===== Data in this exercise =====

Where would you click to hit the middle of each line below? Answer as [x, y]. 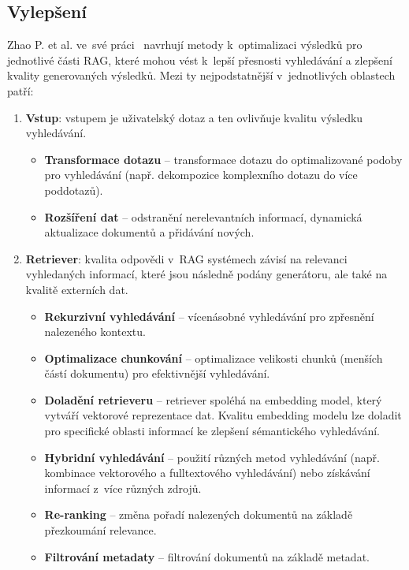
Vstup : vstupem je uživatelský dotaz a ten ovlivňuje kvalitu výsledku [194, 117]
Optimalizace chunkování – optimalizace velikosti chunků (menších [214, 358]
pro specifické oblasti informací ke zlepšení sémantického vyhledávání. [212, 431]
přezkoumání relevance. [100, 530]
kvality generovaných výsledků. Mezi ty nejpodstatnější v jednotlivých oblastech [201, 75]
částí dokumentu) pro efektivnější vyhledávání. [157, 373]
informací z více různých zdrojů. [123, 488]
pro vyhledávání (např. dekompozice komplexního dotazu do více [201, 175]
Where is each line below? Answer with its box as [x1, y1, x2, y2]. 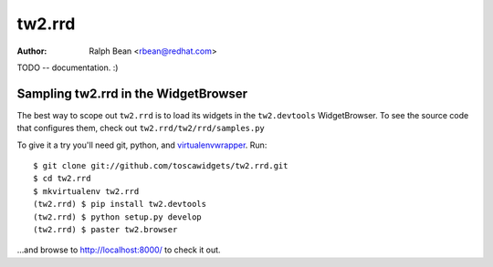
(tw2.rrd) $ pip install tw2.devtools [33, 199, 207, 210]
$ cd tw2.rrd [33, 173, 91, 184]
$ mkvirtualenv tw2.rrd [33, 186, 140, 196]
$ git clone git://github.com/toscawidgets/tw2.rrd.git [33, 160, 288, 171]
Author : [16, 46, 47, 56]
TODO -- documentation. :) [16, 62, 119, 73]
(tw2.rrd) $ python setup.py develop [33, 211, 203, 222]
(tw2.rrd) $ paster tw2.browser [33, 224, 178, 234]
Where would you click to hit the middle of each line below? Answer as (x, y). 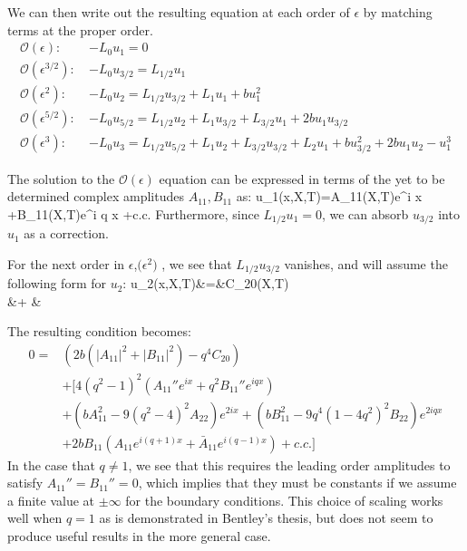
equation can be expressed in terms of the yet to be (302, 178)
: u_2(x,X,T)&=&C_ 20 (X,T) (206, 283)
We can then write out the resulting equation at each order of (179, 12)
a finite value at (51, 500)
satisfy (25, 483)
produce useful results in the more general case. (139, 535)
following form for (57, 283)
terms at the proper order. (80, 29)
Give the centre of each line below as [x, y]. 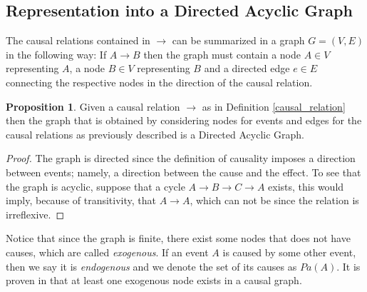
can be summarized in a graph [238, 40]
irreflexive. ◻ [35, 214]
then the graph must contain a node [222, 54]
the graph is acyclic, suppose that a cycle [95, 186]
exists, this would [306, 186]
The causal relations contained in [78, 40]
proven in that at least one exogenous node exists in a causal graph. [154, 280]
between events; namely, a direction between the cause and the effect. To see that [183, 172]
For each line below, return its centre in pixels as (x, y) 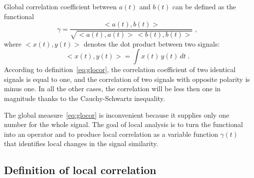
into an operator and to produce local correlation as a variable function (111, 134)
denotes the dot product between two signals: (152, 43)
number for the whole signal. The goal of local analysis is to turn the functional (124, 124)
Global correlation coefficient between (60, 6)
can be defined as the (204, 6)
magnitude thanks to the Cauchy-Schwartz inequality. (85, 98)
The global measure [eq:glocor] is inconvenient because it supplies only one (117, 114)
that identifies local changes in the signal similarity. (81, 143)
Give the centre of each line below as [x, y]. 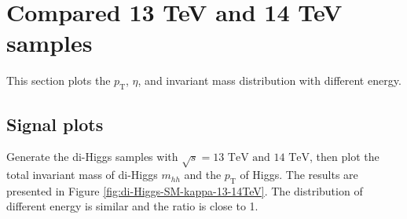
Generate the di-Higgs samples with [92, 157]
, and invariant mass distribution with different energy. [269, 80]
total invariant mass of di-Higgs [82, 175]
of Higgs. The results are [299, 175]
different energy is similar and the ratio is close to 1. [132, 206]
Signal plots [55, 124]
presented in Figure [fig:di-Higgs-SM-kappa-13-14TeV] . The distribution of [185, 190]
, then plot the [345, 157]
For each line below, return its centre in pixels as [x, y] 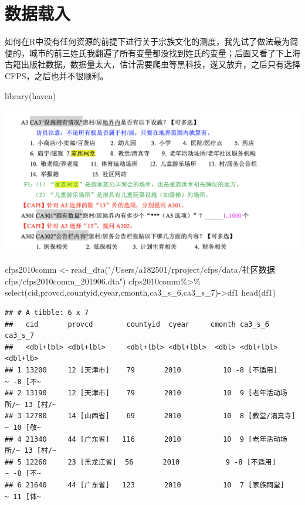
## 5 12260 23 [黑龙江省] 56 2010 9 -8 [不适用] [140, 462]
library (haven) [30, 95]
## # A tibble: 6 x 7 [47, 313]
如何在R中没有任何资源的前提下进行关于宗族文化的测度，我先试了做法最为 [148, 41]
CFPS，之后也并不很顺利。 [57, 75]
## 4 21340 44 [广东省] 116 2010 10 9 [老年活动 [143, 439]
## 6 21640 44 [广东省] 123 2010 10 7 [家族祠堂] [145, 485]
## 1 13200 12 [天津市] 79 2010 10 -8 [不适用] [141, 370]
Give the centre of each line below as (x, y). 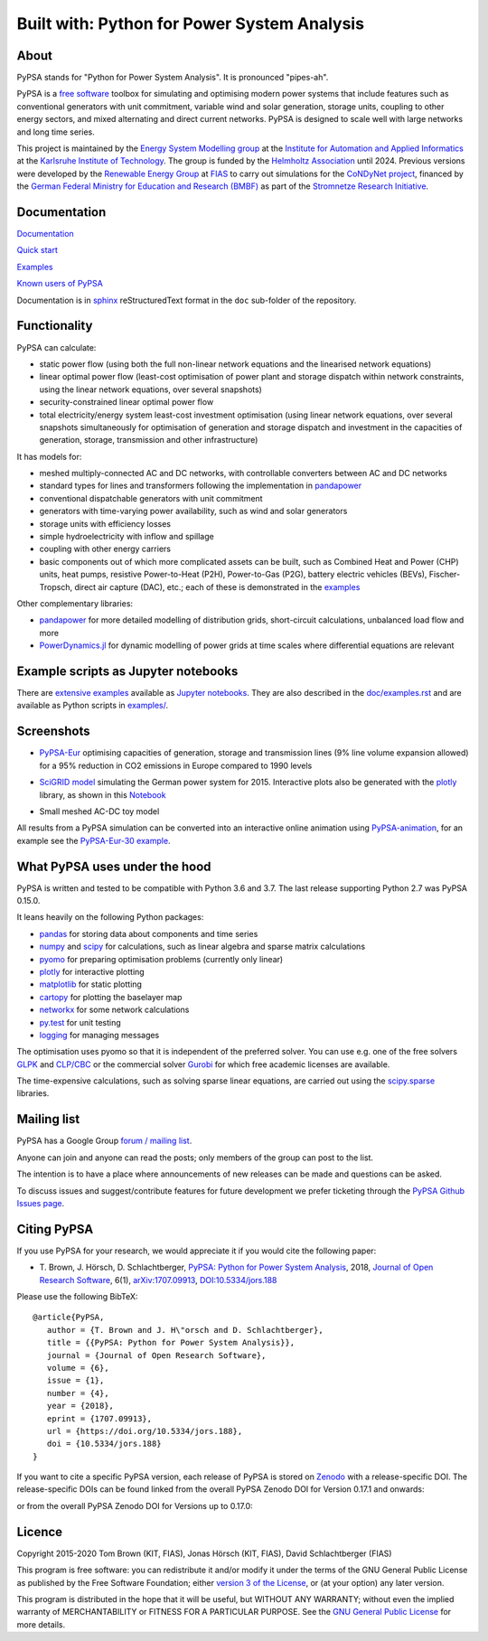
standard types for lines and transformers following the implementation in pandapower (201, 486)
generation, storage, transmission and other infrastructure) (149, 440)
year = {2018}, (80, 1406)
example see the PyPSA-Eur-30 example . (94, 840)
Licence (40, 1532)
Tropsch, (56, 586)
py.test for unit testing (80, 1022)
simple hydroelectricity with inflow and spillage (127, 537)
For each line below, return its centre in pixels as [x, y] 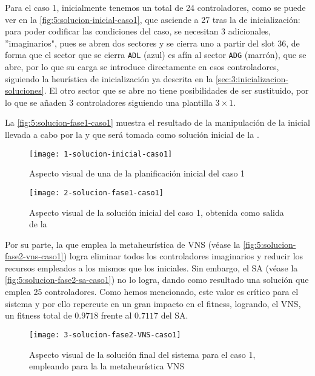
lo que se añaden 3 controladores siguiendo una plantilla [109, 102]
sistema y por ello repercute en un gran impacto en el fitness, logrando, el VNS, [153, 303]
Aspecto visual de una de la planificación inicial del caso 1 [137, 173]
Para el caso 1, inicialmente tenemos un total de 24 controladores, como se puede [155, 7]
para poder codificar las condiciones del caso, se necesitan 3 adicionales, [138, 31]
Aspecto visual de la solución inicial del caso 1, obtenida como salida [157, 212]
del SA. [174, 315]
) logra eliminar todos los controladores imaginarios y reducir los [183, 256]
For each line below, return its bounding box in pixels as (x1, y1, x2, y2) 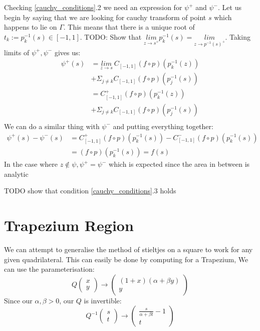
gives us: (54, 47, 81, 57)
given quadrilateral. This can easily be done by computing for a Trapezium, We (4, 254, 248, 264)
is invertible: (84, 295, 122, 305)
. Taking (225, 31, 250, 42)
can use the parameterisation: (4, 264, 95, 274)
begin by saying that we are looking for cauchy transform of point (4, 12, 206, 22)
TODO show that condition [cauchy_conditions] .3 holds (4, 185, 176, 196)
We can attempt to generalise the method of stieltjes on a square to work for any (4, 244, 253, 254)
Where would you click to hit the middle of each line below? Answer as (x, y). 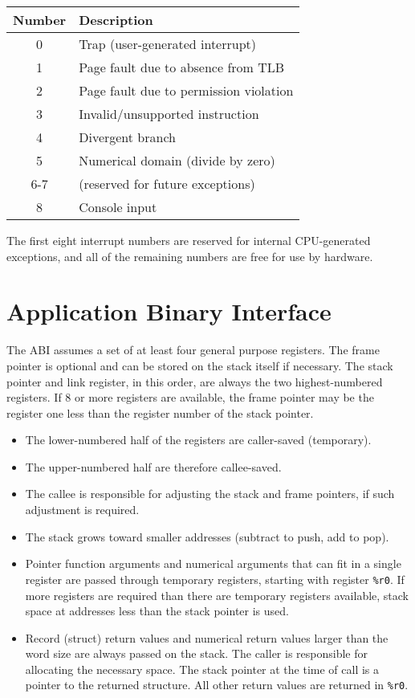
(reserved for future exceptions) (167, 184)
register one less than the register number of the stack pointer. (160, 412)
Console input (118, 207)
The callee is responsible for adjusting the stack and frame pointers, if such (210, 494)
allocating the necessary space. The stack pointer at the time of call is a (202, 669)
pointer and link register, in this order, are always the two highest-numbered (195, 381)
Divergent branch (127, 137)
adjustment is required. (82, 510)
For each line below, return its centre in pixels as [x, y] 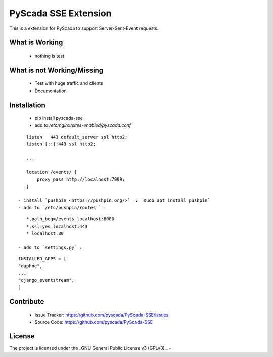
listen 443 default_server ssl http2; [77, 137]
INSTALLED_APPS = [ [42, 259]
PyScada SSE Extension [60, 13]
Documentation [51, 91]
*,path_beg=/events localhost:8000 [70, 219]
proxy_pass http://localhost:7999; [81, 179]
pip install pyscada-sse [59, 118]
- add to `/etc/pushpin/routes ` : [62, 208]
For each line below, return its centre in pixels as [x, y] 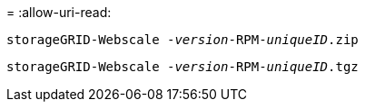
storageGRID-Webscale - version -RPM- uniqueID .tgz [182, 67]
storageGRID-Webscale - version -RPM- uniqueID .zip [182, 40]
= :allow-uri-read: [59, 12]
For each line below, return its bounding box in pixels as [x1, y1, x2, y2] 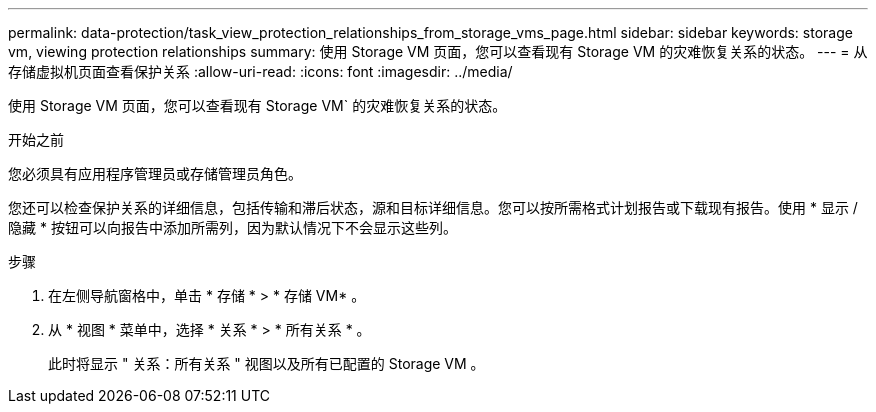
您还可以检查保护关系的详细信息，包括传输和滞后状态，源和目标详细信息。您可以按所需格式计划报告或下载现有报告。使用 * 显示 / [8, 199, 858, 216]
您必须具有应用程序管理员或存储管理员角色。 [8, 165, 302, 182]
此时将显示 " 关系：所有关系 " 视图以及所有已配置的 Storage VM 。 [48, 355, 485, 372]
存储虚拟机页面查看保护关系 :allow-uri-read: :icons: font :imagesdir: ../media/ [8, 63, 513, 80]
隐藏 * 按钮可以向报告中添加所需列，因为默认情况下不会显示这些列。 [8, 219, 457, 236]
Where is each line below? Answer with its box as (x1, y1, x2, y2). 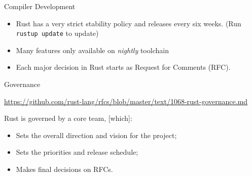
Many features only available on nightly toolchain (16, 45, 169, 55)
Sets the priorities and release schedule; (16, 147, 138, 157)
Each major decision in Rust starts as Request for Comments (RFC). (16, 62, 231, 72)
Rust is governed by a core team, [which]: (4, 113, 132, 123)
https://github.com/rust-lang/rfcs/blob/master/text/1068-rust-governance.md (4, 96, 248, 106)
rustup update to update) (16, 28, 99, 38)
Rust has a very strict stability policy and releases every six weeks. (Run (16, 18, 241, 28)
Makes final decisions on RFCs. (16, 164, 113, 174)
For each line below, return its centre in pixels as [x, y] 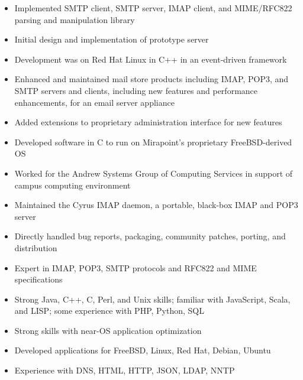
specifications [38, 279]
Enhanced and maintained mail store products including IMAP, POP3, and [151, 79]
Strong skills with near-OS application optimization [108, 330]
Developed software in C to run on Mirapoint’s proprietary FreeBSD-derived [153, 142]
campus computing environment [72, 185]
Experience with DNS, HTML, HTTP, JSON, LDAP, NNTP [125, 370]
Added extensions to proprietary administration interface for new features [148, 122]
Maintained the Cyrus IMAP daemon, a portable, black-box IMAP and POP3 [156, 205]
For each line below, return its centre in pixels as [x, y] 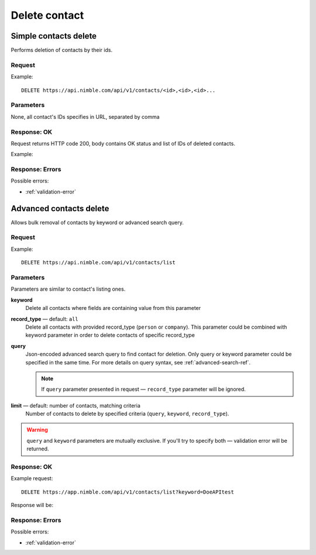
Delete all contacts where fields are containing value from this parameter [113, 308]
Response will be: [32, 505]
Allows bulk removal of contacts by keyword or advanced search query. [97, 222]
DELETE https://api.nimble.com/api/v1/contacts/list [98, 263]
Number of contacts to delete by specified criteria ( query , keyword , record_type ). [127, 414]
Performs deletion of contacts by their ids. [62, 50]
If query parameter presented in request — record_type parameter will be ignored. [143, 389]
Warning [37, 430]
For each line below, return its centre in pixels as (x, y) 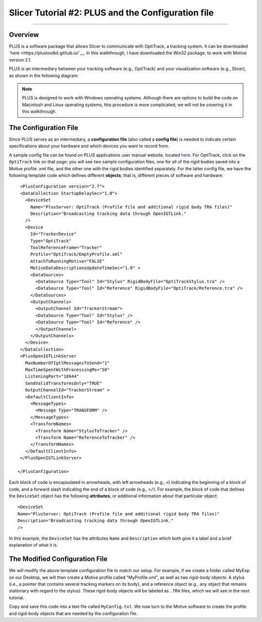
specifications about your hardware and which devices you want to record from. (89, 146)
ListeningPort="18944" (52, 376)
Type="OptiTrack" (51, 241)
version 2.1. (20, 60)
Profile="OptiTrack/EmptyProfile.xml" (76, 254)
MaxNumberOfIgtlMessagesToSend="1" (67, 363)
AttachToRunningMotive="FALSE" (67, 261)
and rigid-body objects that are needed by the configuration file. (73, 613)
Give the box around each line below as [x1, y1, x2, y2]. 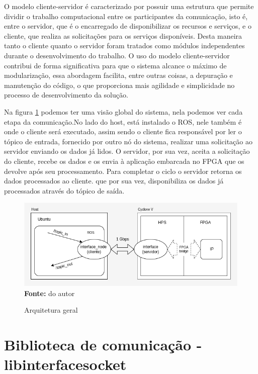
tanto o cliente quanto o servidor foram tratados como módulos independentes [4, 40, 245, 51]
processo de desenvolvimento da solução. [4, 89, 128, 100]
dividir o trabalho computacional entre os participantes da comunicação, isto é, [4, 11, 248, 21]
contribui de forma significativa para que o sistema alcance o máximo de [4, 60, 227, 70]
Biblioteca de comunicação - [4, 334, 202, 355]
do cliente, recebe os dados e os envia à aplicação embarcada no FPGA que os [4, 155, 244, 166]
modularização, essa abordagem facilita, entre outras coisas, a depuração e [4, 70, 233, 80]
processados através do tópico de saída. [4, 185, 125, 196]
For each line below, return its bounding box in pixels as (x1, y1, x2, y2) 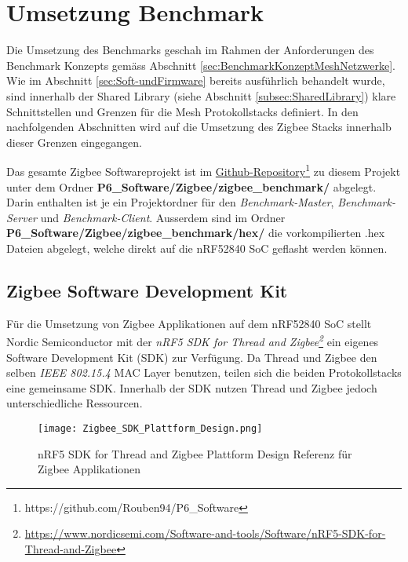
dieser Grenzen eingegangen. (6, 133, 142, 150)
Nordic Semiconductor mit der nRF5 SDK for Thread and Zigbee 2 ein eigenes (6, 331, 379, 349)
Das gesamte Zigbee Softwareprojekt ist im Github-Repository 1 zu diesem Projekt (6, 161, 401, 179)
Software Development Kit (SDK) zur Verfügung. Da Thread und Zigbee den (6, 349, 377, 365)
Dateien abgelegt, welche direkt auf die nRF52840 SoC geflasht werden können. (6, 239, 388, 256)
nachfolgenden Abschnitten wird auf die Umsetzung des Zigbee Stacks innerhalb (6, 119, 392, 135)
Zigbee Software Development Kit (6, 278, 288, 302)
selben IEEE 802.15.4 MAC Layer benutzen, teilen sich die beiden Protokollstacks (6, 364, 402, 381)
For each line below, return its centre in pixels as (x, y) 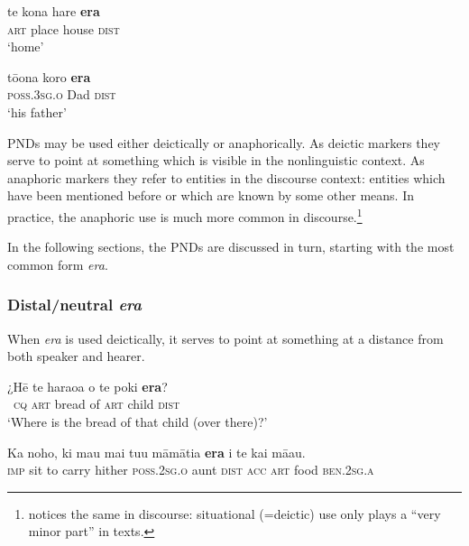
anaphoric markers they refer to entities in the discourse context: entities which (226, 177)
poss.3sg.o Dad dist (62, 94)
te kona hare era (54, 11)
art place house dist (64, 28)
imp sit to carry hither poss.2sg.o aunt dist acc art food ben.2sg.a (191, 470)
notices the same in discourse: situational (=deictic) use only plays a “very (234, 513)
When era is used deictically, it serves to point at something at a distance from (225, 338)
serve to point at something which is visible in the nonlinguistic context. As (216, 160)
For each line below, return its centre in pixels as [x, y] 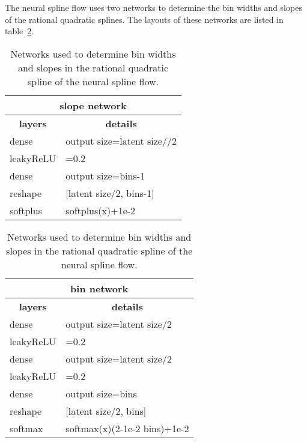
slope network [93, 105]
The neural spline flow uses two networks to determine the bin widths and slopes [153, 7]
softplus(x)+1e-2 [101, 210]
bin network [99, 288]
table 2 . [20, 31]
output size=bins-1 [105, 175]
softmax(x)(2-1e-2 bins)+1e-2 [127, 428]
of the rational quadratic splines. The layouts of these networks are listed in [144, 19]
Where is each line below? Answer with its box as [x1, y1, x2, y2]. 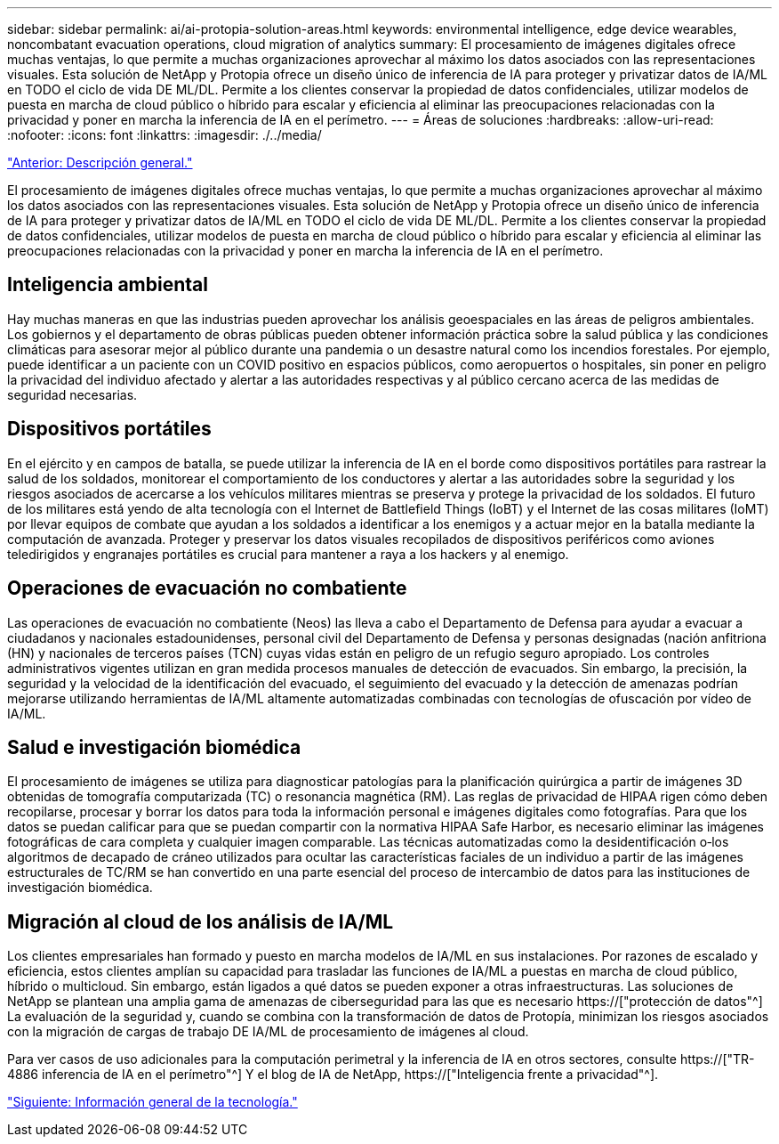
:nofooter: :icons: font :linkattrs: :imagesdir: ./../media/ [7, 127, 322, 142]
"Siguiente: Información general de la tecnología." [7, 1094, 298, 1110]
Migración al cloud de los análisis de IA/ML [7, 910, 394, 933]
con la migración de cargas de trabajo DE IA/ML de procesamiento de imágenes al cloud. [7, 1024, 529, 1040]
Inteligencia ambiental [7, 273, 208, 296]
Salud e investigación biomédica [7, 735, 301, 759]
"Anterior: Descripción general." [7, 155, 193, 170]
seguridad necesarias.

=====

■ What you are asked to do:
With the pictures excluded, the line containing "serve to point" and every line after it through the end of the data above are to be transcribed exactly, and nothing more.

■ Solution to this task:
serve to point at something which is visible in the nonlinguistic context. As (216, 160)
For each line below, return its centre in pixels as [x, y] 
slope network [93, 105]
The neural spline flow uses two networks to determine the bin widths and slopes [153, 7]
softplus(x)+1e-2 [101, 210]
bin network [99, 288]
table 2 . [20, 31]
output size=bins-1 [105, 175]
softmax(x)(2-1e-2 bins)+1e-2 [127, 428]
of the rational quadratic splines. The layouts of these networks are listed in [144, 19]
Where is each line below? Answer with its box as [x1, y1, x2, y2]. 
:nofooter: :icons: font :linkattrs: :imagesdir: ./../media/ [7, 127, 322, 142]
"Siguiente: Información general de la tecnología." [7, 1094, 298, 1110]
Migración al cloud de los análisis de IA/ML [7, 910, 394, 933]
con la migración de cargas de trabajo DE IA/ML de procesamiento de imágenes al cloud. [7, 1024, 529, 1040]
Inteligencia ambiental [7, 273, 208, 296]
Salud e investigación biomédica [7, 735, 301, 759]
"Anterior: Descripción general." [7, 155, 193, 170]
seguridad necesarias.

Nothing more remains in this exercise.